■ **WHAT YOU HAVE TO DO**: From the entries below, copy every line holding the word "πόθεν".

■ **PROVIDED RECORDS**:
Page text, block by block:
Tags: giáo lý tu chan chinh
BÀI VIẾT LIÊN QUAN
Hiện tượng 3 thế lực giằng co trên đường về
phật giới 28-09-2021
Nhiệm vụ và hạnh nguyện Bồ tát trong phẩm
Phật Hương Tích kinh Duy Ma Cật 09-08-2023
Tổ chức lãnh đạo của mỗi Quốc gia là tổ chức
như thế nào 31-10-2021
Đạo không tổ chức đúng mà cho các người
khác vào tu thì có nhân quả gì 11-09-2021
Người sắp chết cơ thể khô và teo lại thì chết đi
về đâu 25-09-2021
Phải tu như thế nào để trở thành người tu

==

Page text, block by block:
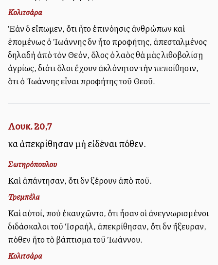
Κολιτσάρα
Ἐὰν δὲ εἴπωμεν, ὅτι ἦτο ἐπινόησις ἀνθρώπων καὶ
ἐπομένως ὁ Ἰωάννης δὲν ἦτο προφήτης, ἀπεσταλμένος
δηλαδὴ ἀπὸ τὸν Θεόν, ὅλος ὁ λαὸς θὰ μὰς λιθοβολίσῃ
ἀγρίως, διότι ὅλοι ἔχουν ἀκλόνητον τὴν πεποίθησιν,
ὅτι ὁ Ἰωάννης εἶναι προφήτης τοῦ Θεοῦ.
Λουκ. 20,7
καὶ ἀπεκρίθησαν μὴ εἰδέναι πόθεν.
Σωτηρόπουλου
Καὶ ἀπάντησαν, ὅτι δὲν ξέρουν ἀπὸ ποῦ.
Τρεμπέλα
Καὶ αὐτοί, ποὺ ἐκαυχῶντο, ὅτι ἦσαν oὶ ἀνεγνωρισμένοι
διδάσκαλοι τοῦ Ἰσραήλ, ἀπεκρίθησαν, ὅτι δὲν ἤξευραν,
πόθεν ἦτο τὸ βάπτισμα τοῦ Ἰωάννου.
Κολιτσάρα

■ **RESPONSE TO THIS TASK**:
καὶ ἀπεκρίθησαν μὴ εἰδέναι πόθεν.
πόθεν ἦτο τὸ βάπτισμα τοῦ Ἰωάννου.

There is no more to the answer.